* Required work *
Starting at the line that contains "The page's text", return every line through the end of the data exactly, without pictures.

----------------------------------------

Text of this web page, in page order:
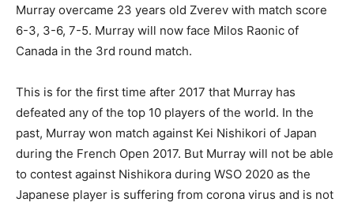
Murray overcame 23 years old Zverev with match score
6-3, 3-6, 7-5. Murray will now face Milos Raonic of
Canada in the 3rd round match.
This is for the first time after 2017 that Murray has
defeated any of the top 10 players of the world. In the
past, Murray won match against Kei Nishikori of Japan
during the French Open 2017. But Murray will not be able
to contest against Nishikora during WSO 2020 as the
Japanese player is suffering from corona virus and is not
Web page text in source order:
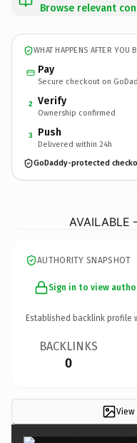
Browse relevant
WHAT HAPPENS AFTER YOU
Pay
Secure checkout on
2 Verify
Ownership confirmed
3 Push
Delivered within 24h
GoDaddy-protected
AVAILABLE
AUTHORITY SNAPSHOT
Sign in to view
Established backlink profile
BACKLINKS
0
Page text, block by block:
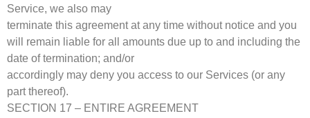
Service, we also may
terminate this agreement at any time without notice and you
will remain liable for all amounts due up to and including the
date of termination; and/or
accordingly may deny you access to our Services (or any
part thereof).
SECTION 17 – ENTIRE AGREEMENT
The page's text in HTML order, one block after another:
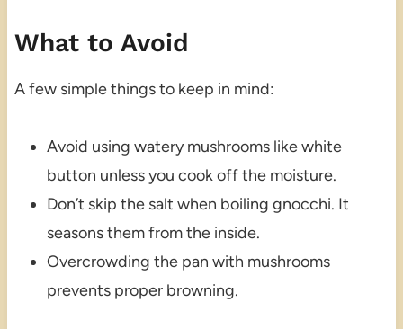
What to Avoid
A few simple things to keep in mind:
Avoid using watery mushrooms like white
button unless you cook off the moisture.
Don’t skip the salt when boiling gnocchi. It
seasons them from the inside.
Overcrowding the pan with mushrooms
prevents proper browning.
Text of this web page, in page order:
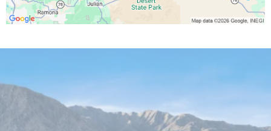
FREQUENTLY ASKED
QUESTIONS
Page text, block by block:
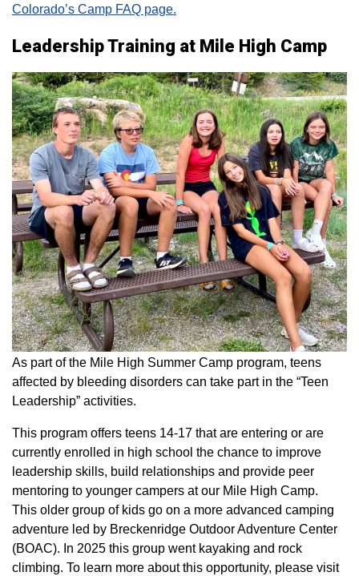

----------------------------------------

* Exercise solution *
The page's text in HTML order, one block after another:
What to Avoid
A few simple things to keep in mind:
Avoid using watery mushrooms like white
button unless you cook off the moisture.
Don’t skip the salt when boiling gnocchi. It
seasons them from the inside.
Overcrowding the pan with mushrooms
prevents proper browning.
Text of this web page, in page order:
FREQUENTLY ASKED
QUESTIONS
Page text, block by block:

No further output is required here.